Association of longitudinal BCAA trajectories with prevalent DM at year 30. In multivariable-adjusted models including baseline glucose, the moderate-stable and high-increasing BCAA trajectory groups were respectively associated with 2.6 and 6.0 significantly higher odds of prevalent DM at year 30 compared with the low-stable trajectory group (Table 2). Similar patterns of association were observed for men and women in sex-stratified analyses. After further adjustment for cumulative risk factors, including fasting blood glucose, the associations of the moderate-stable and high-increasing BCAA trajectory groups with prevalent DM at year 30 were attenuated (Table 3).
Unadjusted and multivariable-adjusted logistic regression models of the associations between BCAA trajectory group with prevalent diabetes at year 30
Association of BCAA trajectory with prevalent diabetes at year 30 adjusting for cumulative risk factor burden
Association of longitudinal BCAA trajectories with incident DM at year 30. To minimize the effect of bidirectional association between DM and elevated serum BCAA concentrations, we also assessed the association of year 2 to 20 BCAA trajectory groups with incident DM at the year 25 or 30 exams. Like the trajectory group model for prevalent DM, we identified 3 longitudinal trajectories of total BCAAs among these participants: 1,247 (45.3%) participants with low-stable total BCAA levels, 1,196 (43.4%) participants with moderate-stable total BCAA levels, and 312 (11.3%) participants with high-increasing total BCAA levels (Figure 3). The high-increasing group showed an initial increase in total BCAA levels, followed by a slight decline. The annualized rate of change in total BCAA levels from year 2 to year 30 examinations by trajectory group was 0.8 µmol/L in the low-stable group, 0.9 µmol/L in the moderate-stable group, and 1.9 µmol/L in the high-increasing group (Supplemental Table 5).
Longitudinal trajectories of BCAAs over an 18-year span. Of the 2,755 participants included for the incident DM longitudinal BCAA trajectory group modeling the year 2 to 20 examinations, there were 1,247 (45.3%) participants in the low-stable group, 1,196 (43.4%) participants in the moderate-stable group, and 312 (11.3%) participants in the high-increasing group. Dotted lines indicate 95% CIs of the trajectory model estimate. BCAA, branched chain amino acid.
The baseline year 2 characteristics of participants by trajectory group for incident DM are shown in Table 4. Like the trajectory groups for prevalent DM, participants in the moderate-stable and high-increasing groups for incident DM were more likely to be men with higher systolic and diastolic blood pressures, total cholesterol, LDL-C, physical activity score, and BMI compared with the low-stable group.

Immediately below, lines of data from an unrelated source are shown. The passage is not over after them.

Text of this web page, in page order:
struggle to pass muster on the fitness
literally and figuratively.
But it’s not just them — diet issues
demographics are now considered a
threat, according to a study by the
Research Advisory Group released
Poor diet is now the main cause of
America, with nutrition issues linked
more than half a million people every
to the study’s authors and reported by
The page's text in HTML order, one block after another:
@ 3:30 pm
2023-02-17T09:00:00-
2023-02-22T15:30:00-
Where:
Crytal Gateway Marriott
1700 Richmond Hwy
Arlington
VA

The incidence of DM after year 20 was higher among the moderate-stable (10.3%) and high-increasing groups (15.0%) compared with the low-stable group (4.4%).
Baseline characteristics at year 2 examination stratified by BCAA trajectory group for the incident diabetes analysis
The association between BCAA trajectory groups and the incidence of DM after year 20, after adjustment for demographic information and year 20 clinical covariates, including blood glucose, is shown in Table 5. The moderate-stable and high-increasing groups were respectively associated with 1.6 and 2.2 significantly higher odds of incident DM after year 20. There was no interaction by sex or race and ethnicity between the trajectory group and incident DM. In a separate model adjusting for cumulative risk factor burden, including fasting blood glucose from years 2 to 20, the association of the moderate-stable and high-increasing BCAA trajectory groups with increased incidence of DM after year 20 remained significant (Table 6).

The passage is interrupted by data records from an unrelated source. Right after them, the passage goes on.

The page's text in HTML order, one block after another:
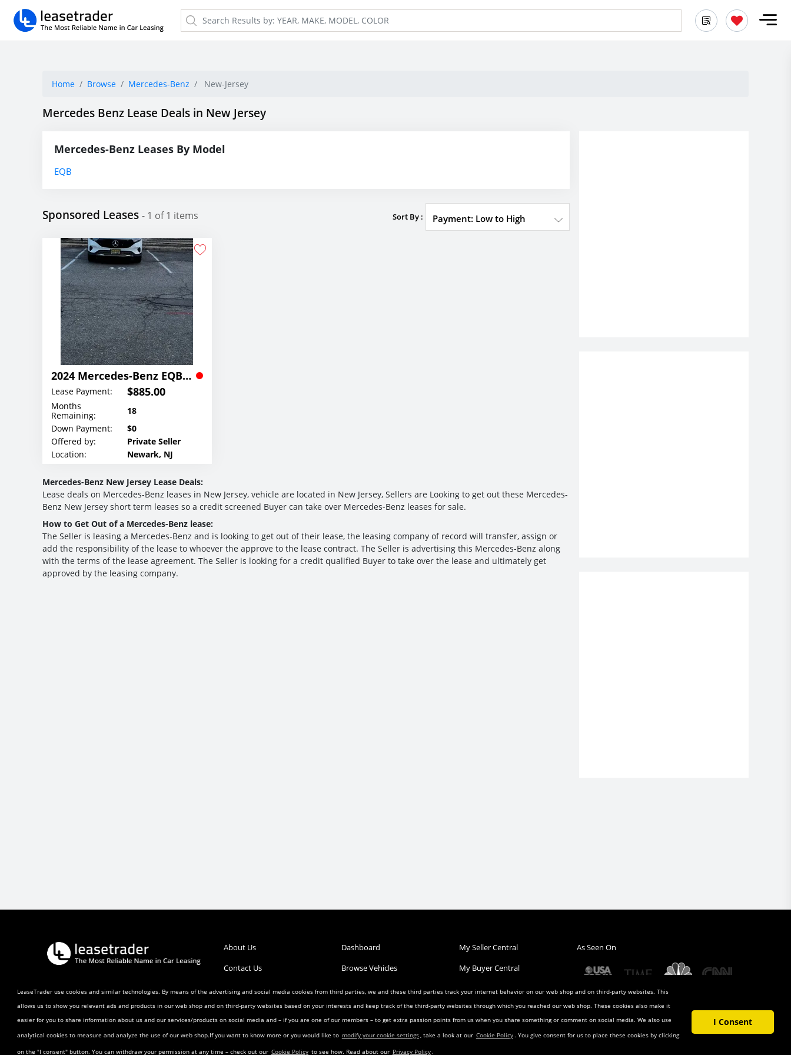
LeaseTrader use cookies and similar technologies. By means of the advertising and social media cookies from third parties, we and these third parties track your internet behavior on our web shop and on third-party websites. This
allows us to show you relevant ads and products in our web shop and on third-party websites based on your interests and keep track of the third-party websites through which you reached our web shop. These cookies also make it
easier for you to share information about us and our services/products on social media and – if you are one of our members – to get extra passion points from us when you share something or comment on social media. We also use
analytical cookies to measure and analyze the use of our web shop.If you want to know more or you would like to modify your cookie settings, take a look at our Cookie Policy. You give consent for us to place these cookies by clicking
on the "I consent" button. You can withdraw your permission at any time – check out our Cookie Policy to see how. Read about our Privacy Policy.
I Consent
Home Browse Mercedes-Benz New-Jersey
Mercedes Benz Lease Deals in New Jersey
Mercedes-Benz Leases By Model
EQB
Sponsored Leases - 1 of 1 items Sort By : Payment: Low to High
2024 Mercedes-Benz EQB 300 4MATIC SUV Lease
Lease Payment: $885.00
Months
Remaining:
18
Down Payment:
$0
Offered by:
Private Seller
Location:
Newark, NJ
Mercedes-Benz New Jersey Lease Deals:
Lease deals on Mercedes-Benz leases in New Jersey, vehicle are located in New Jersey, Sellers are Looking to get out these Mercedes-
Benz New Jersey short term leases so a credit screened Buyer can take over Mercedes-Benz leases for sale.
How to Get Out of a Mercedes-Benz lease:
The Seller is leasing a Mercedes-Benz and is looking to get out of their lease, the leasing company of record will transfer, assign or
add the responsibility of the lease to whoever the approve to the lease contract. The Seller is advertising this Mercedes-Benz along
with the terms of the lease agreement. The Seller is looking for a credit qualified Buyer to take over the lease and ultimately get
approved by the leasing company.
About Us
Contact Us
Help/FAQ’s
Terms and Condition
Buyer Agreement
Dashboard
Browse Vehicles
Post a Vehicle
Search Listings
Landing Pages
My Seller Central
My Buyer Central
My Wish List
My Favorites
As Seen On

Unadjusted and multivariable-adjusted logistic regression models of the associations between BCAA trajectory group with incident diabetes after year 20
Association of BCAA trajectory with incident diabetes after year 20 adjusting for cumulative risk factor burden
In this longitudinal analysis of a comprehensively phenotyped biracial cohort of young adults, we provide the first description to our knowledge of BCAA patterns of change and associated characteristics over a 28-year span through young and mid-adulthood. First, we identified 3 distinct trajectories of total BCAAs: low-stable, moderate-stable, and high-increasing patterns. Second, higher BCAA blood trajectories were associated with male sex, higher blood pressure, and higher atherogenic lipid fractions in young adults. Third, higher trajectory patterns were strongly associated with incident DM after adjustment for serum glucose and the components of metabolic syndrome, suggesting that BCAA trajectories may capture aspects of DM risk not accounted for by traditional DM risk factors and hyperglycemia. In aggregate, these findings suggest that the metabolomic signatures of DM are present in young adulthood, they track in most individuals, and increasing BCAA blood concentration trajectories through young adulthood are predictors of future DM risk.
Interestingly, most young adults in the high-increasing BCAA trajectory group had fasting blood glucose and BMI values within the “normal” range (fasting blood glucose < 100 mg/dL, BMI < 25 mg/kg2) at the baseline year 2 examination. The higher DM risk observed in these groups suggests that elevated BCAAs are early markers of DM risk that precede the development of traditional risk factors in young adults or that the optimal levels of cardiometabolic risk factors may be lower than the thresholds currently used in clinical practice (9).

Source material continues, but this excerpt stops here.